● Task requirements
Filter these entries so that only lines with the word "void" remain.

[Entries provided — start]

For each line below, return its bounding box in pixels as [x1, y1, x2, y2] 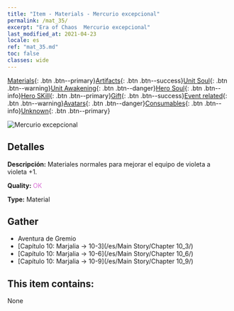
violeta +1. [7, 167, 38, 176]
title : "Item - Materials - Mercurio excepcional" [7, 10, 160, 18]
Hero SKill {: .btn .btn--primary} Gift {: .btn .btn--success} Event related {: [21, 91, 228, 100]
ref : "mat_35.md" [7, 43, 59, 51]
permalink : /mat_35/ [7, 17, 69, 24]
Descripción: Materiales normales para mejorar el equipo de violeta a [7, 159, 211, 168]
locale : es [7, 37, 40, 44]
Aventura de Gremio [17, 234, 77, 243]
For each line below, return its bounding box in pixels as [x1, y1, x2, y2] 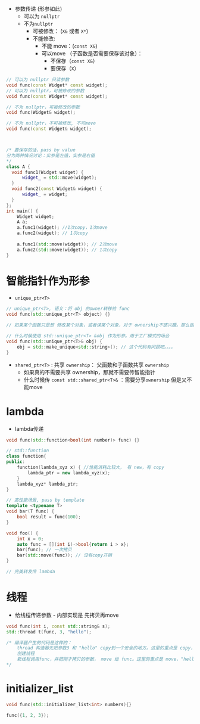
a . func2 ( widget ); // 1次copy [17, 230, 88, 237]
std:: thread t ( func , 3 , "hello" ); [6, 629, 92, 635]
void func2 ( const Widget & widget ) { [11, 186, 102, 192]
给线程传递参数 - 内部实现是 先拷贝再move [14, 611, 119, 619]
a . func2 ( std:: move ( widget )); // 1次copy [17, 247, 118, 253]
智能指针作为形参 [6, 274, 90, 288]
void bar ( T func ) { [6, 508, 55, 514]
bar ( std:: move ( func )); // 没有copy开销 [17, 552, 112, 558]
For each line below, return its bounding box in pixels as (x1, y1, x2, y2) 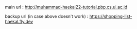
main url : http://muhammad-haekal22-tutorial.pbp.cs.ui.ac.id (5, 4, 128, 10)
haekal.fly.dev (5, 19, 33, 24)
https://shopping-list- (89, 14, 133, 19)
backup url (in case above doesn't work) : (5, 14, 88, 19)
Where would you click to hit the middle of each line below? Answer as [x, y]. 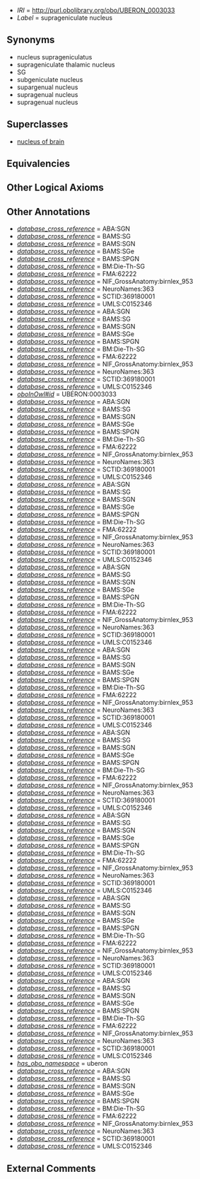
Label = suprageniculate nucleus [65, 18]
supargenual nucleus [47, 87]
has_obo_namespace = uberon [62, 1064]
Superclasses [37, 124]
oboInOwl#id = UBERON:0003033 [67, 394]
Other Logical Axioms [55, 188]
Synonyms [31, 40]
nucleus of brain [41, 142]
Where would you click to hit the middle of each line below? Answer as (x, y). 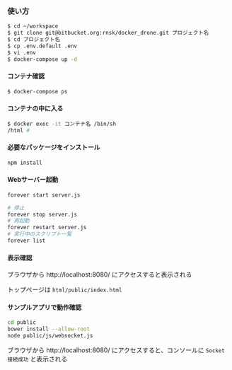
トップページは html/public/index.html (65, 290)
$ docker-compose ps (38, 91)
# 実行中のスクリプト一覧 (40, 234)
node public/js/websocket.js (50, 336)
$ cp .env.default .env (42, 46)
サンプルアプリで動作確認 (45, 307)
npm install (25, 163)
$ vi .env (22, 52)
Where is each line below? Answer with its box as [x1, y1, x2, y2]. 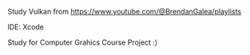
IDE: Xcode [7, 22, 45, 31]
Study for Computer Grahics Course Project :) [7, 37, 158, 47]
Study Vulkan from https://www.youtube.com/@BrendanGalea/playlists [7, 7, 241, 16]
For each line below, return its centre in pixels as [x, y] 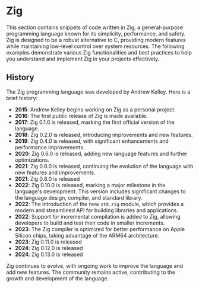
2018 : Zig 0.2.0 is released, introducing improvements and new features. [104, 135]
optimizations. [32, 160]
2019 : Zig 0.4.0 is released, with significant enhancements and [92, 141]
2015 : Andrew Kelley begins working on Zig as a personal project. [95, 109]
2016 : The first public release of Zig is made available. [81, 116]
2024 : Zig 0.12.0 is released [49, 248]
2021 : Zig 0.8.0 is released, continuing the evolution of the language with [104, 166]
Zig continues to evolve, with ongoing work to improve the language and [94, 265]
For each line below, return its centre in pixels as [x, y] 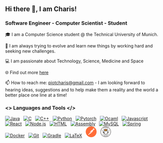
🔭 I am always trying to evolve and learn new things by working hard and [79, 46]
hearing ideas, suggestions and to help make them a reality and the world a [82, 90]
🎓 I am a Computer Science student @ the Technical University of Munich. [82, 34]
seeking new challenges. [30, 51]
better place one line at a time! [36, 95]
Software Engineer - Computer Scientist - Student [66, 23]
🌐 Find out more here [27, 72]
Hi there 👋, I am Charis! [41, 9]
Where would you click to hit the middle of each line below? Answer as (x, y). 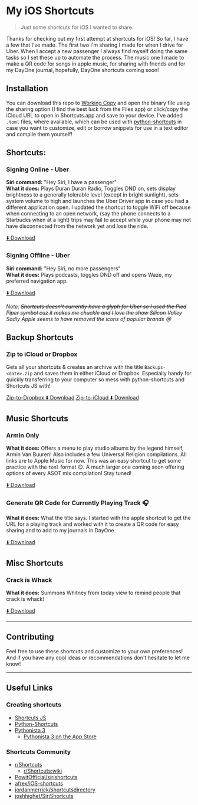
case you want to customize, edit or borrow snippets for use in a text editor (97, 127)
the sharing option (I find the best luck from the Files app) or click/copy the (97, 109)
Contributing (30, 637)
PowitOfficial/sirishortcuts (46, 777)
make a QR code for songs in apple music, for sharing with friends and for (96, 64)
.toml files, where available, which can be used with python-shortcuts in (94, 122)
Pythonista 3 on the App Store (60, 737)
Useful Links (29, 688)
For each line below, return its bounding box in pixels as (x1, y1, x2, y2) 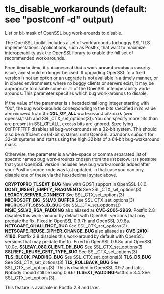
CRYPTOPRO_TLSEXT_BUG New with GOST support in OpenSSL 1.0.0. (5, 181, 148, 187)
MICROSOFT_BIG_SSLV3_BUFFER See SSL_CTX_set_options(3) (5, 197, 135, 203)
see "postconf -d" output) (5, 14, 114, 25)
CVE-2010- (125, 228, 149, 234)
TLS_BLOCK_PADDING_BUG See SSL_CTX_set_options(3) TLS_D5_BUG (5, 254, 152, 260)
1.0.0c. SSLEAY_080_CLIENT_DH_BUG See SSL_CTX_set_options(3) (5, 244, 143, 249)
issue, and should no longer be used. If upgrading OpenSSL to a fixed (5, 69, 146, 75)
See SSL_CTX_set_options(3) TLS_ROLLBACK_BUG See (5, 259, 118, 265)
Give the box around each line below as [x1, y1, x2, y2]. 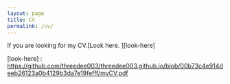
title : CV [7, 16, 36, 23]
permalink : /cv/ [7, 23, 54, 29]
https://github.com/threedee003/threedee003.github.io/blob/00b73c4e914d [7, 62, 223, 70]
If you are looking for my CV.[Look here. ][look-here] [7, 42, 156, 50]
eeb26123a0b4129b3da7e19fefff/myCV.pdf [7, 69, 128, 77]
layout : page [7, 10, 45, 17]
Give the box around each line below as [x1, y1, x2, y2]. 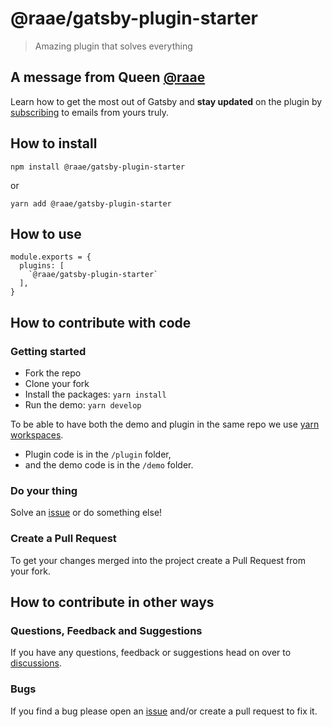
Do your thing [10, 483, 78, 497]
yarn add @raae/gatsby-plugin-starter [10, 198, 172, 209]
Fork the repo [24, 367, 82, 379]
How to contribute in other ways [10, 594, 215, 611]
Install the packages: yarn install [24, 388, 167, 401]
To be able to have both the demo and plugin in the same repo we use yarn [10, 418, 320, 431]
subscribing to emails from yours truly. [10, 106, 169, 118]
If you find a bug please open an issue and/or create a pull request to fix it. [10, 705, 318, 717]
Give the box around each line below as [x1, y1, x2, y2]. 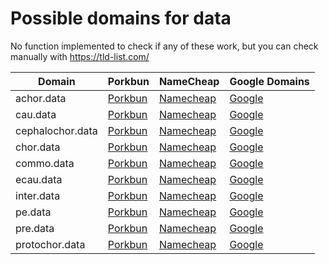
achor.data [15, 91, 67, 105]
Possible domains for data [10, 7, 232, 30]
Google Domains [229, 74, 310, 88]
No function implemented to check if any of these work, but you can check [10, 40, 319, 52]
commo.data [15, 156, 75, 170]
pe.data [15, 205, 52, 219]
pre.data [15, 221, 55, 235]
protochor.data [15, 237, 86, 251]
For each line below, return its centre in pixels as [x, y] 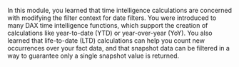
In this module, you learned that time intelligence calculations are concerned [120, 10]
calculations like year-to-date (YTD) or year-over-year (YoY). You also [110, 33]
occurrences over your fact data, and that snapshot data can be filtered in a [119, 48]
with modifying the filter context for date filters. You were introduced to [112, 18]
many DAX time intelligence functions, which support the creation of [108, 25]
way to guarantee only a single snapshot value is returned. [93, 56]
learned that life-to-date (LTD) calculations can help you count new [106, 41]
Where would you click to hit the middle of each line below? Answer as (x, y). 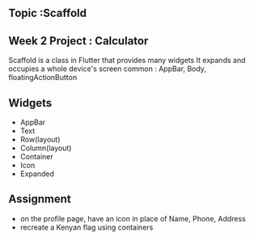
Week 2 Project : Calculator (78, 41)
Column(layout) (46, 148)
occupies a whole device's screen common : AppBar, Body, (107, 69)
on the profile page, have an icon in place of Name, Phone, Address (133, 218)
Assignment (40, 199)
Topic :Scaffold (48, 13)
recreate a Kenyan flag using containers (87, 227)
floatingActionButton (43, 78)
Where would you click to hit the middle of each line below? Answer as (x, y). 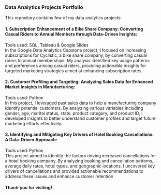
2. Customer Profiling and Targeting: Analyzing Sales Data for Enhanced (79, 82)
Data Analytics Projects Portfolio (44, 7)
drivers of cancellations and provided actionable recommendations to (74, 171)
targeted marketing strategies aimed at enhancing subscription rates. (74, 71)
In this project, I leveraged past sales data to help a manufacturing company (81, 103)
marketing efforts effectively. (34, 123)
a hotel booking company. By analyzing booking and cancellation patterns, (79, 161)
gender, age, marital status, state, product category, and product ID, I (74, 113)
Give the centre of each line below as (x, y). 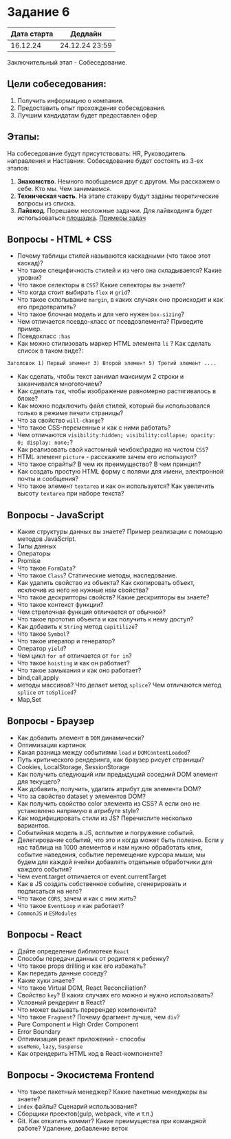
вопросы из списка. (46, 203)
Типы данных (36, 546)
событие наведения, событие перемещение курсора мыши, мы (111, 854)
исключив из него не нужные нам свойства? (83, 590)
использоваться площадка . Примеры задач (81, 218)
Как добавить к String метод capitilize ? (77, 627)
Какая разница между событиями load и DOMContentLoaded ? (103, 752)
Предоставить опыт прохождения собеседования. (91, 108)
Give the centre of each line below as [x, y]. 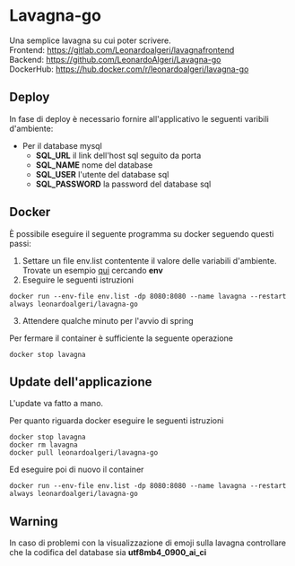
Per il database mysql [62, 145]
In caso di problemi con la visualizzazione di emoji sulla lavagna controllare [148, 543]
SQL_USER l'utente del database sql [102, 174]
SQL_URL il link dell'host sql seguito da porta [118, 155]
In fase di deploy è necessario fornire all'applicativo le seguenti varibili [139, 118]
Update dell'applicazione [81, 382]
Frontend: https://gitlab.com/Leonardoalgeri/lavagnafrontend [122, 49]
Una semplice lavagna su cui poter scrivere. [91, 40]
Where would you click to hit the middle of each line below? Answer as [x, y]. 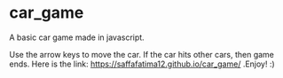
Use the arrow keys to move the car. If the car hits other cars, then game [142, 54]
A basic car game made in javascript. [77, 37]
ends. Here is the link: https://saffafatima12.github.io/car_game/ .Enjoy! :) [142, 64]
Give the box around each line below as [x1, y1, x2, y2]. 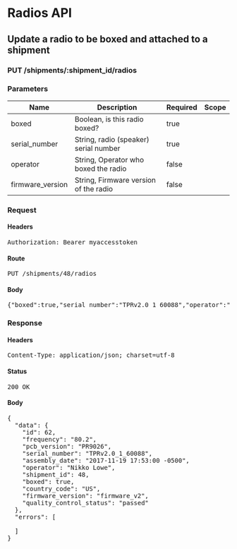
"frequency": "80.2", [22, 435, 97, 443]
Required [166, 102, 197, 112]
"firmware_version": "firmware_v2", [22, 492, 150, 500]
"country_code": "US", [22, 485, 101, 493]
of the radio [74, 183, 114, 193]
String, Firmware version [74, 175, 157, 185]
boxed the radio [74, 164, 127, 174]
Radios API [7, 5, 73, 21]
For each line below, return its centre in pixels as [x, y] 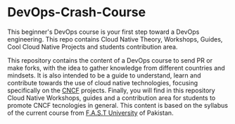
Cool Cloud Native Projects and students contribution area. [93, 46]
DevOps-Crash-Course [77, 12]
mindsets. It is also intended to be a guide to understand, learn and [104, 75]
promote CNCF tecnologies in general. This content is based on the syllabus [118, 105]
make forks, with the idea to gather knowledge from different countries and [116, 68]
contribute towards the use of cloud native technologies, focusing [103, 82]
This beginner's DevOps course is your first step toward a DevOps [103, 32]
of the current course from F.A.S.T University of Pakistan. [90, 113]
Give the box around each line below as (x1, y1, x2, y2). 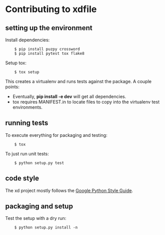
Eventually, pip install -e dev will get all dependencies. (12, 94, 126, 99)
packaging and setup (5, 202, 73, 211)
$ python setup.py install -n (14, 225, 78, 230)
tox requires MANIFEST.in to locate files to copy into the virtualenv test (12, 99, 160, 105)
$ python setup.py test (14, 160, 65, 166)
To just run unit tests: (5, 150, 49, 156)
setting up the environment (5, 24, 92, 32)
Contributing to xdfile (5, 4, 97, 15)
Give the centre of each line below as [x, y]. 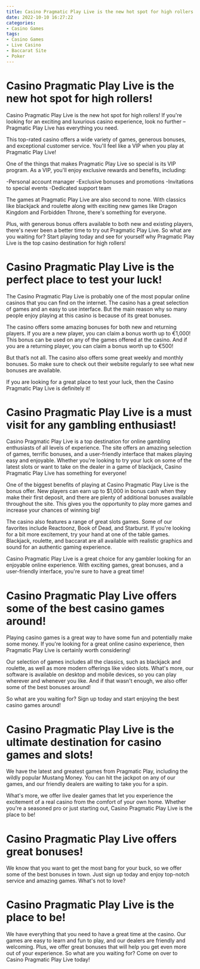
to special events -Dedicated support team [59, 188]
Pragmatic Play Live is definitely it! [48, 388]
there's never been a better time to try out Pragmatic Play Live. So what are [99, 230]
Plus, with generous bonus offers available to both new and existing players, [100, 224]
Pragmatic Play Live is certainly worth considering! [69, 650]
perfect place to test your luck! [84, 279]
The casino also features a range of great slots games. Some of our [89, 522]
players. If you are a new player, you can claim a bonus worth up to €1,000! [99, 333]
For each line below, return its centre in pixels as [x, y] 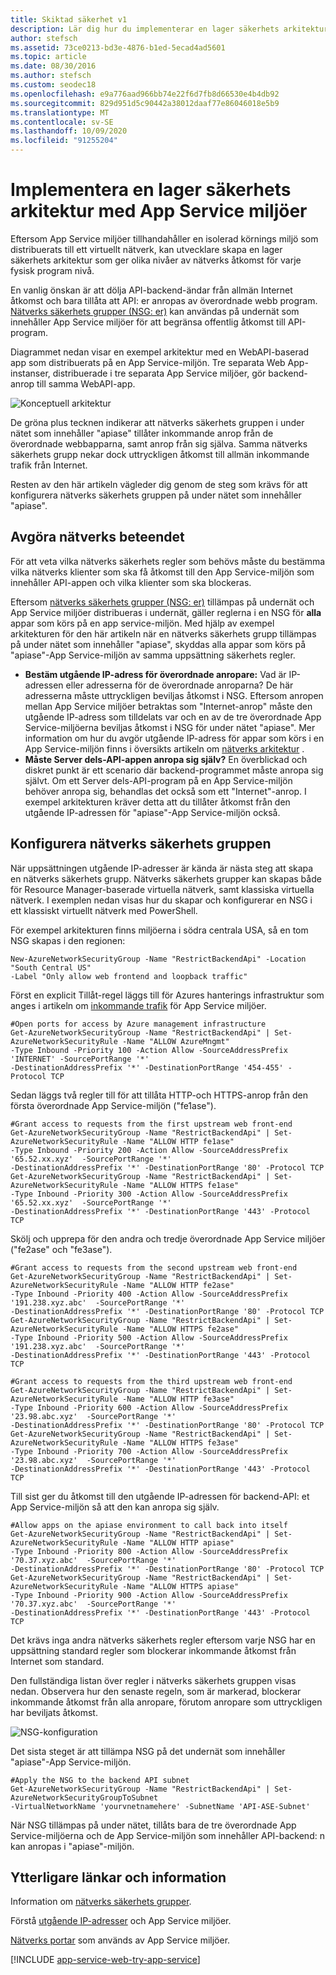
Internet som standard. [57, 1661]
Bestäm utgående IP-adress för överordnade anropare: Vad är [155, 674]
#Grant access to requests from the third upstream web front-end [151, 1381]
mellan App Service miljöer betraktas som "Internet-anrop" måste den [168, 706]
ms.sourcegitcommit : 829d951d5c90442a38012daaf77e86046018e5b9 [145, 103]
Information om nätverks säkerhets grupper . [101, 1902]
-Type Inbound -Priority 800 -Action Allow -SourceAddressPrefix [149, 1551]
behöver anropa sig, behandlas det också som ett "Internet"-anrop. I [165, 791]
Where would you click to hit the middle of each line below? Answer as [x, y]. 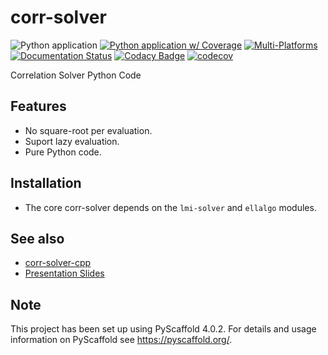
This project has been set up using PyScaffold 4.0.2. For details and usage [163, 329]
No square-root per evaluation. [88, 130]
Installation [46, 183]
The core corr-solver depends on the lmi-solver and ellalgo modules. [170, 207]
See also [37, 238]
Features [38, 106]
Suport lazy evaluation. [72, 141]
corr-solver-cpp [58, 263]
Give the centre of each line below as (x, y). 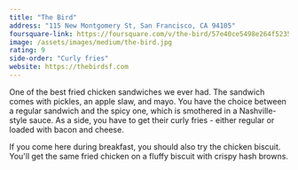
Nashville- (258, 111)
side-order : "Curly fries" (59, 58)
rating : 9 (27, 50)
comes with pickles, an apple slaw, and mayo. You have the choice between (148, 101)
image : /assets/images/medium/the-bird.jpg (91, 42)
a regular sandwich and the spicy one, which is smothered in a (123, 111)
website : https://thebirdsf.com (69, 67)
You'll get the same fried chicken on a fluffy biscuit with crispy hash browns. (149, 156)
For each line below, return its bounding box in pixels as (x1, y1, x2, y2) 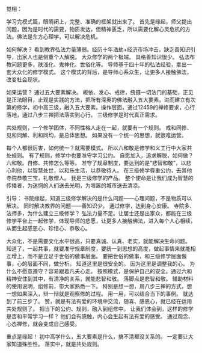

[Entries provided — finish]

● Finished exercise
void func2 ( const Widget & widget ) { [11, 186, 102, 192]
void bar ( T func ) { [6, 508, 55, 514]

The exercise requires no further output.